Adjunct Professor of Law
New York University, L.L.M. (Tax)
University of Pittsburgh, J.D.
University of Pennsylvania, B.S. Economics (Wharton)
Robert J. Lichtenstein counsels publicly and privately held enterprises in human resources, executive compensation, and employee beneﬁts issues. Bob handles complex matters involving equity and incentive compensation; employment, retention and severance arrangements; Employee Retirement Income Security Act (ERISA) compliance; and qualiﬁed retirement, pension, and proﬁt-sharing plans as well as employee stock ownership plans (ESOPs); and related federal tax matters. He represents clients before the US Internal Revenue Service (IRS) and US Department of Labor (DOL), and in litigation involving beneﬁts disputes.
Bob advises on beneﬁts and executive compensation issues that arise during mergers and acquisitions (M&A), joint ventures, and spinoffs—including private equity transactions. To date, Bob and his Morgan Lewis colleagues have experience representing senior management teams in more than 100 transactions involving leveraged buyouts and other acquisitions by private equity funds ranging in size from $100 million to more than $46 billion.
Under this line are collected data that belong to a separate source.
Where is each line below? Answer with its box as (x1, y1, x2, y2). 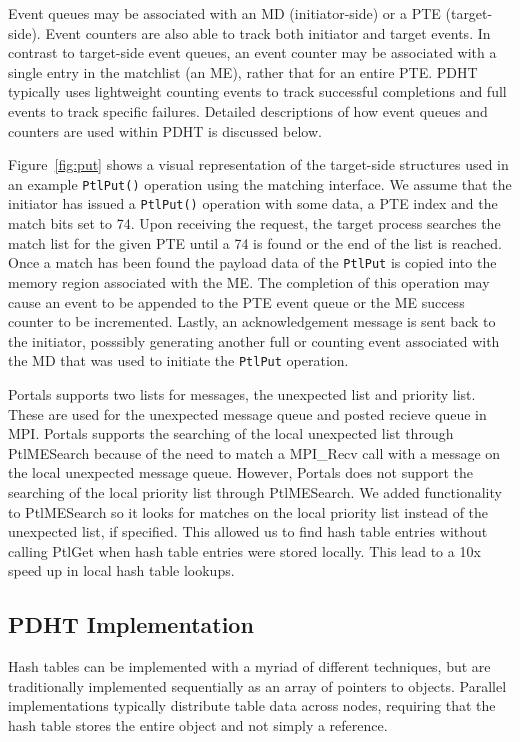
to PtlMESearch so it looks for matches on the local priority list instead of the (8, 501, 489, 522)
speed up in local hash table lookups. (8, 560, 235, 581)
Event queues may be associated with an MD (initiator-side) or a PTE (8, 3, 441, 23)
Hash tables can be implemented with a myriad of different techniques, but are (8, 656, 491, 677)
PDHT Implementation (8, 609, 254, 640)
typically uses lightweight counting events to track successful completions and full (8, 81, 507, 102)
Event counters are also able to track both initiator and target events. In (45, 22, 491, 43)
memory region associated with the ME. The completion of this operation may (8, 271, 490, 292)
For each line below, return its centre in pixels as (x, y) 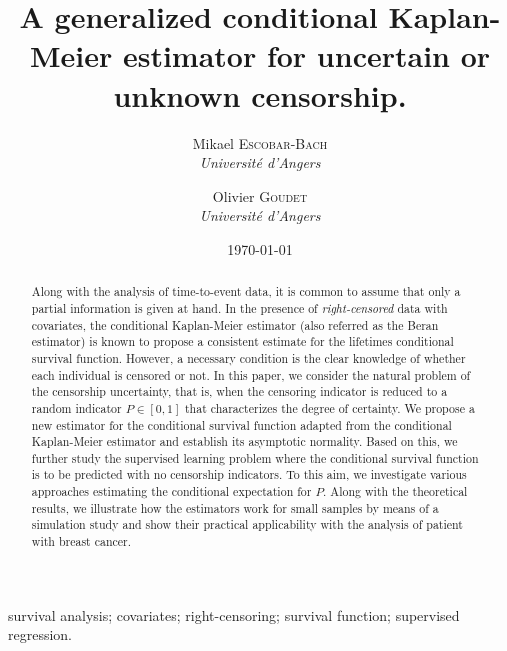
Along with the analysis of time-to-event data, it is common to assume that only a (246, 291)
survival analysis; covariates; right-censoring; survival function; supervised (234, 614)
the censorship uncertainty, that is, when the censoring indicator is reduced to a (239, 391)
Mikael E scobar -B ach (260, 142)
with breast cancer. (81, 541)
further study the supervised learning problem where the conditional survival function (255, 457)
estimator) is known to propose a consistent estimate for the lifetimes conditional (242, 341)
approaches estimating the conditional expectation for (171, 491)
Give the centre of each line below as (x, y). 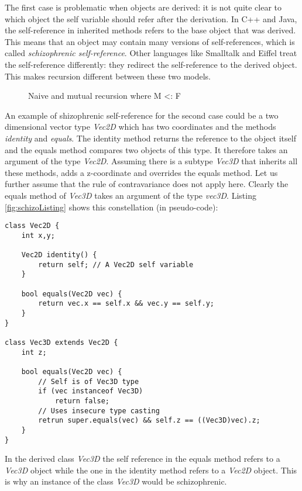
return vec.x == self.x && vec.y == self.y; (126, 304)
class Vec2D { (32, 226)
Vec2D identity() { (59, 255)
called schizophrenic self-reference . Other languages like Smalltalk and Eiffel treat (151, 53)
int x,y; (38, 235)
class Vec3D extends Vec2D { (61, 342)
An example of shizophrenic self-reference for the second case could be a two (142, 115)
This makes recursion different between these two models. (108, 76)
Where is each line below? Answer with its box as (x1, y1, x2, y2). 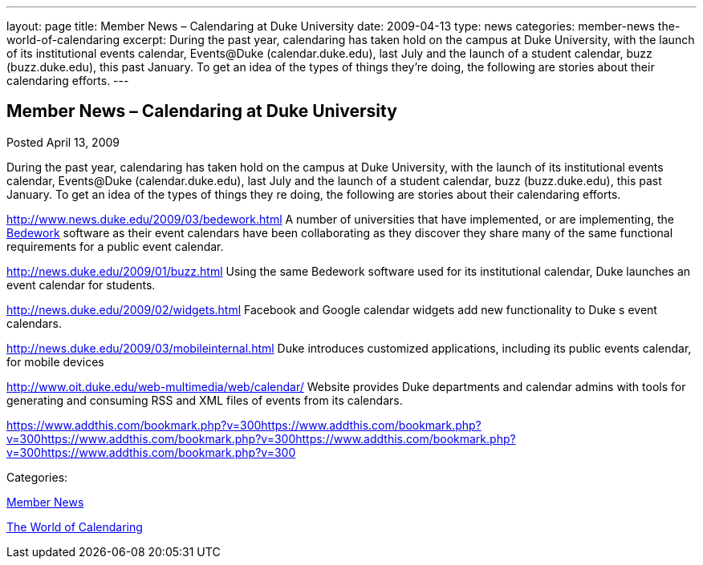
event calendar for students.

Bob also advises on the design and/or amendment of beneﬁt plans and programs, including retention and severance arrangements for senior management, and the design and administration of cash incentive, severance, and equity programs. He works closely with boards of directors, compensation committees, and administrators to address beneﬁt plan ﬁduciary issues, compliance procedures, succession planning, and general governance matters. He helps clients develop strategies to attract and retain executives, while also representing executives and management groups in employment and private equity matters.
He is a member of the board of directors for Women Against Abuse, is active with the Federation Allied Jewish Appeal, and an adjunct professor at Penn State Law, the University of Pennsylvania School of Law, and Villanova University Law School. He is also a former director and chair of the governance committee of a now-sold New York Stock Exchange (NYSE) company, a former board member of a private manufacturing company, and the trustee (and controlling shareholder) of an investment management business.